= About this exercise =
Below are records to repeat exactly. Omit the pictures from the copy.

[Stored data entries]
^^^^^^^^

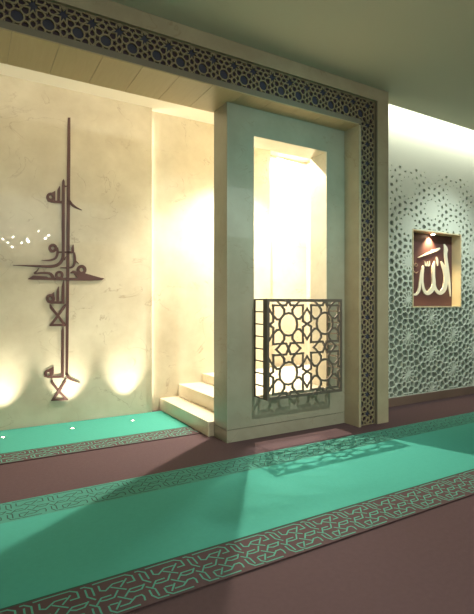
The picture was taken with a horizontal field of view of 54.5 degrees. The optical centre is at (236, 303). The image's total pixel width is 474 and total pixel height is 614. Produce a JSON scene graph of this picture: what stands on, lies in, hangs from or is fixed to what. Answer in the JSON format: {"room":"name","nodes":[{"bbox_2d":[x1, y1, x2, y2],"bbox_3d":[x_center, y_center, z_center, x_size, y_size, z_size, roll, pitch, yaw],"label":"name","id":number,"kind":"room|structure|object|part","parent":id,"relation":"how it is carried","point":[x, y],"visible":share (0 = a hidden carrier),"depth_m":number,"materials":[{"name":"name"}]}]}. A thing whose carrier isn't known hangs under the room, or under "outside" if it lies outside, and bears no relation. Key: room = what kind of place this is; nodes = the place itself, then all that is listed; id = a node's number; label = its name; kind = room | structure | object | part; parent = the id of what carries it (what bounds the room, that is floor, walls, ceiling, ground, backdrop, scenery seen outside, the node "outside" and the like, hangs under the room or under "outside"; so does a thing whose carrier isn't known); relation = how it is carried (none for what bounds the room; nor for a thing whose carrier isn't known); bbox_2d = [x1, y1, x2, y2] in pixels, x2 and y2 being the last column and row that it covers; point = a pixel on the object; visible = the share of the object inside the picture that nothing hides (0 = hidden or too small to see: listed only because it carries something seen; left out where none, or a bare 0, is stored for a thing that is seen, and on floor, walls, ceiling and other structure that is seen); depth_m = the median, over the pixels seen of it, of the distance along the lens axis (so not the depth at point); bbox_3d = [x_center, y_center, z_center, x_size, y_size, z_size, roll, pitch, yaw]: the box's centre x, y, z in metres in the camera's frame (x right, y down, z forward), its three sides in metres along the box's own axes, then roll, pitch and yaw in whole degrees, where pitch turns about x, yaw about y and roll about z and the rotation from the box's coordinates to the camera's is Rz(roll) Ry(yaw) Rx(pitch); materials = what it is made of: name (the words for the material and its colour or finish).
{"room":"mosque","nodes":[
{"label":"mosque","id":0,"kind":"room"},
{"bbox_2d":[0,74,151,430],"bbox_3d":[-3.138,-0.645,5.729,4.323,4.490,0.060,0,0,-30],"label":"wall","id":1,"kind":"structure","parent":0,"point":[110,347],"depth_m":6.25,"materials":[{"name":"beige stone"}]},
{"bbox_2d":[13,117,103,400],"bbox_3d":[-2.353,-0.610,6.138,1.143,3.803,0.020,0,0,-30],"label":"calligraphy","id":2,"kind":"object","parent":1,"relation":"attached to","point":[81,276],"visible":1,"depth_m":6.15,"materials":[{"name":"brown metal"}]},
{"bbox_2d":[0,63,213,124],"bbox_3d":[-1.701,-2.990,6.517,7.600,0.200,3.020,0,0,-30],"label":"ceiling","id":3,"kind":"structure","parent":0,"point":[159,106],"depth_m":6.32,"materials":[{"name":"beige paint"}]},
{"bbox_2d":[152,111,309,410],"bbox_3d":[-1.832,-0.645,6.742,7.600,4.490,0.300,0,0,-30],"label":"wall","id":4,"kind":"structure","parent":0,"point":[182,148],"depth_m":7.30,"materials":[{"name":"beige stone"}]},
{"bbox_2d":[0,394,473,613],"bbox_3d":[2.239,1.660,3.612,11.900,0.120,12.400,0,0,-30],"label":"floor","id":5,"kind":"structure","parent":0,"point":[422,563],"depth_m":2.99,"materials":[{"name":"red carpet"}]},
{"bbox_2d":[0,411,200,464],"bbox_3d":[-2.706,1.594,5.150,4.450,0.012,1.355,0,0,-30],"label":"carpet runner","id":6,"kind":"object","parent":5,"relation":"on","point":[52,440],"visible":1,"depth_m":5.56,"materials":[{"name":"teal carpet"}]},
{"bbox_2d":[0,0,387,426],"bbox_3d":[-1.101,-0.634,4.790,6.905,4.468,0.669,0,0,-30],"label":"frame","id":7,"kind":"object","parent":5,"relation":"on","point":[103,43],"visible":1,"depth_m":5.26,"materials":[{"name":"beige stone"}]},
{"bbox_2d":[160,364,309,436],"bbox_3d":[0.527,1.350,6.991,2.960,0.500,1.632,0,0,-30],"label":"staircase","id":8,"kind":"structure","parent":5,"relation":"on","point":[194,405],"depth_m":6.53,"materials":[{"name":"stone"}]},
{"bbox_2d":[0,412,473,613],"bbox_3d":[1.624,1.594,4.672,11.460,0.012,1.774,0,0,-30],"label":"carpet runner","id":9,"kind":"object","parent":5,"relation":"on","point":[126,546],"visible":1,"depth_m":3.44,"materials":[{"name":"teal carpet"}]},
{"bbox_2d":[214,102,343,442],"bbox_3d":[0.583,-0.362,5.884,1.805,3.925,0.332,0,0,-30],"label":"pulpit","id":10,"kind":"object","parent":5,"relation":"on","point":[239,415],"visible":0.9,"depth_m":5.53,"materials":[{"name":"beige stone"}]},
{"bbox_2d":[254,299,341,400],"bbox_3d":[0.762,0.520,5.629,1.134,1.160,0.285,0,0,-30],"label":"balcony","id":11,"kind":"object","parent":10,"relation":"attached to","point":[267,324],"visible":1,"depth_m":5.46,"materials":[{"name":"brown metal"}]},
{"bbox_3d":[0.323,0.520,5.271,0.014,1.160,0.067,0,0,-30],"label":"corner post","id":12,"kind":"part","parent":11,"relation":"part of","materials":[{"name":"grey metal"}]},
{"bbox_2d":[110,0,473,129],"bbox_3d":[3.090,-2.995,2.146,11.500,0.250,8.610,0,0,-30],"label":"ceiling","id":13,"kind":"structure","parent":0,"point":[420,53],"depth_m":4.93,"materials":[{"name":"beige paint"}]},
{"bbox_2d":[306,161,309,364],"bbox_3d":[1.766,-0.645,7.963,0.150,4.490,1.800,0,0,-30],"label":"wall","id":14,"kind":"structure","parent":0,"point":[307,163],"depth_m":8.59,"materials":[{"name":"beige paint"}]},
{"bbox_2d":[388,167,473,396],"bbox_3d":[3.689,-0.825,7.993,4.594,4.850,0.058,0,0,-30],"label":"lattice panel","id":15,"kind":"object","parent":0,"point":[404,314],"depth_m":7.59,"materials":[{"name":"grey"}]},
{"bbox_2d":[388,386,473,406],"bbox_3d":[3.717,1.534,7.943,4.595,0.132,0.052,0,0,-30],"label":"baseboard","id":16,"kind":"structure","parent":15,"relation":"attached to","point":[403,400],"depth_m":7.60,"materials":[{"name":"brown wood"}]},
{"bbox_2d":[388,104,473,397],"bbox_3d":[3.711,-0.877,7.953,4.595,4.686,0.031,0,0,-30],"label":"wall","id":17,"kind":"structure","parent":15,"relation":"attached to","point":[437,149],"depth_m":7.61,"materials":[{"name":"white paint"}]},
{"bbox_2d":[410,229,460,307],"bbox_3d":[3.323,-0.578,7.831,1.270,1.275,0.230,0,0,-30],"label":"wall niche","id":18,"kind":"object","parent":17,"relation":"attached to","point":[456,238],"visible":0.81,"depth_m":8.06,"materials":[{"name":"beige paint"}]},
{"bbox_2d":[414,233,451,305],"bbox_3d":[3.289,-0.578,7.890,1.226,1.227,0.044,0,0,-30],"label":"calligraphy panel","id":19,"kind":"object","parent":18,"relation":"attached to","point":[432,253],"visible":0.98,"depth_m":7.92,"materials":[{"name":"brown"}]}
]}

^^^^^^^^

= Solution for this task =
The picture was taken with a horizontal field of view of 54.5 degrees. The optical centre is at (236, 303). The image's total pixel width is 474 and total pixel height is 614. Produce a JSON scene graph of this picture: what stands on, lies in, hangs from or is fixed to what. Answer in the JSON format: {"room":"name","nodes":[{"bbox_2d":[x1, y1, x2, y2],"bbox_3d":[x_center, y_center, z_center, x_size, y_size, z_size, roll, pitch, yaw],"label":"name","id":number,"kind":"room|structure|object|part","parent":id,"relation":"how it is carried","point":[x, y],"visible":share (0 = a hidden carrier),"depth_m":number,"materials":[{"name":"name"}]}]}. A thing whose carrier isn't known hangs under the room, or under "outside" if it lies outside, and bears no relation. Key: room = what kind of place this is; nodes = the place itself, then all that is listed; id = a node's number; label = its name; kind = room | structure | object | part; parent = the id of what carries it (what bounds the room, that is floor, walls, ceiling, ground, backdrop, scenery seen outside, the node "outside" and the like, hangs under the room or under "outside"; so does a thing whose carrier isn't known); relation = how it is carried (none for what bounds the room; nor for a thing whose carrier isn't known); bbox_2d = [x1, y1, x2, y2] in pixels, x2 and y2 being the last column and row that it covers; point = a pixel on the object; visible = the share of the object inside the picture that nothing hides (0 = hidden or too small to see: listed only because it carries something seen; left out where none, or a bare 0, is stored for a thing that is seen, and on floor, walls, ceiling and other structure that is seen); depth_m = the median, over the pixels seen of it, of the distance along the lens axis (so not the depth at point); bbox_3d = [x_center, y_center, z_center, x_size, y_size, z_size, roll, pitch, yaw]: the box's centre x, y, z in metres in the camera's frame (x right, y down, z forward), its three sides in metres along the box's own axes, then roll, pitch and yaw in whole degrees, where pitch turns about x, yaw about y and roll about z and the rotation from the box's coordinates to the camera's is Rz(roll) Ry(yaw) Rx(pitch); materials = what it is made of: name (the words for the material and its colour or finish).
{"room":"mosque","nodes":[
{"label":"mosque","id":0,"kind":"room"},
{"bbox_2d":[0,74,151,430],"bbox_3d":[-3.138,-0.645,5.729,4.323,4.490,0.060,0,0,-30],"label":"wall","id":1,"kind":"structure","parent":0,"point":[110,347],"depth_m":6.25,"materials":[{"name":"beige stone"}]},
{"bbox_2d":[13,117,103,400],"bbox_3d":[-2.353,-0.610,6.138,1.143,3.803,0.020,0,0,-30],"label":"calligraphy","id":2,"kind":"object","parent":1,"relation":"attached to","point":[81,276],"visible":1,"depth_m":6.15,"materials":[{"name":"brown metal"}]},
{"bbox_2d":[0,63,213,124],"bbox_3d":[-1.701,-2.990,6.517,7.600,0.200,3.020,0,0,-30],"label":"ceiling","id":3,"kind":"structure","parent":0,"point":[159,106],"depth_m":6.32,"materials":[{"name":"beige paint"}]},
{"bbox_2d":[152,111,309,410],"bbox_3d":[-1.832,-0.645,6.742,7.600,4.490,0.300,0,0,-30],"label":"wall","id":4,"kind":"structure","parent":0,"point":[182,148],"depth_m":7.30,"materials":[{"name":"beige stone"}]},
{"bbox_2d":[0,394,473,613],"bbox_3d":[2.239,1.660,3.612,11.900,0.120,12.400,0,0,-30],"label":"floor","id":5,"kind":"structure","parent":0,"point":[422,563],"depth_m":2.99,"materials":[{"name":"red carpet"}]},
{"bbox_2d":[0,411,200,464],"bbox_3d":[-2.706,1.594,5.150,4.450,0.012,1.355,0,0,-30],"label":"carpet runner","id":6,"kind":"object","parent":5,"relation":"on","point":[52,440],"visible":1,"depth_m":5.56,"materials":[{"name":"teal carpet"}]},
{"bbox_2d":[0,0,387,426],"bbox_3d":[-1.101,-0.634,4.790,6.905,4.468,0.669,0,0,-30],"label":"frame","id":7,"kind":"object","parent":5,"relation":"on","point":[103,43],"visible":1,"depth_m":5.26,"materials":[{"name":"beige stone"}]},
{"bbox_2d":[160,364,309,436],"bbox_3d":[0.527,1.350,6.991,2.960,0.500,1.632,0,0,-30],"label":"staircase","id":8,"kind":"structure","parent":5,"relation":"on","point":[194,405],"depth_m":6.53,"materials":[{"name":"stone"}]},
{"bbox_2d":[0,412,473,613],"bbox_3d":[1.624,1.594,4.672,11.460,0.012,1.774,0,0,-30],"label":"carpet runner","id":9,"kind":"object","parent":5,"relation":"on","point":[126,546],"visible":1,"depth_m":3.44,"materials":[{"name":"teal carpet"}]},
{"bbox_2d":[214,102,343,442],"bbox_3d":[0.583,-0.362,5.884,1.805,3.925,0.332,0,0,-30],"label":"pulpit","id":10,"kind":"object","parent":5,"relation":"on","point":[239,415],"visible":0.9,"depth_m":5.53,"materials":[{"name":"beige stone"}]},
{"bbox_2d":[254,299,341,400],"bbox_3d":[0.762,0.520,5.629,1.134,1.160,0.285,0,0,-30],"label":"balcony","id":11,"kind":"object","parent":10,"relation":"attached to","point":[267,324],"visible":1,"depth_m":5.46,"materials":[{"name":"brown metal"}]},
{"bbox_3d":[0.323,0.520,5.271,0.014,1.160,0.067,0,0,-30],"label":"corner post","id":12,"kind":"part","parent":11,"relation":"part of","materials":[{"name":"grey metal"}]},
{"bbox_2d":[110,0,473,129],"bbox_3d":[3.090,-2.995,2.146,11.500,0.250,8.610,0,0,-30],"label":"ceiling","id":13,"kind":"structure","parent":0,"point":[420,53],"depth_m":4.93,"materials":[{"name":"beige paint"}]},
{"bbox_2d":[306,161,309,364],"bbox_3d":[1.766,-0.645,7.963,0.150,4.490,1.800,0,0,-30],"label":"wall","id":14,"kind":"structure","parent":0,"point":[307,163],"depth_m":8.59,"materials":[{"name":"beige paint"}]},
{"bbox_2d":[388,167,473,396],"bbox_3d":[3.689,-0.825,7.993,4.594,4.850,0.058,0,0,-30],"label":"lattice panel","id":15,"kind":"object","parent":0,"point":[404,314],"depth_m":7.59,"materials":[{"name":"grey"}]},
{"bbox_2d":[388,386,473,406],"bbox_3d":[3.717,1.534,7.943,4.595,0.132,0.052,0,0,-30],"label":"baseboard","id":16,"kind":"structure","parent":15,"relation":"attached to","point":[403,400],"depth_m":7.60,"materials":[{"name":"brown wood"}]},
{"bbox_2d":[388,104,473,397],"bbox_3d":[3.711,-0.877,7.953,4.595,4.686,0.031,0,0,-30],"label":"wall","id":17,"kind":"structure","parent":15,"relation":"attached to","point":[437,149],"depth_m":7.61,"materials":[{"name":"white paint"}]},
{"bbox_2d":[410,229,460,307],"bbox_3d":[3.323,-0.578,7.831,1.270,1.275,0.230,0,0,-30],"label":"wall niche","id":18,"kind":"object","parent":17,"relation":"attached to","point":[456,238],"visible":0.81,"depth_m":8.06,"materials":[{"name":"beige paint"}]},
{"bbox_2d":[414,233,451,305],"bbox_3d":[3.289,-0.578,7.890,1.226,1.227,0.044,0,0,-30],"label":"calligraphy panel","id":19,"kind":"object","parent":18,"relation":"attached to","point":[432,253],"visible":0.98,"depth_m":7.92,"materials":[{"name":"brown"}]}
]}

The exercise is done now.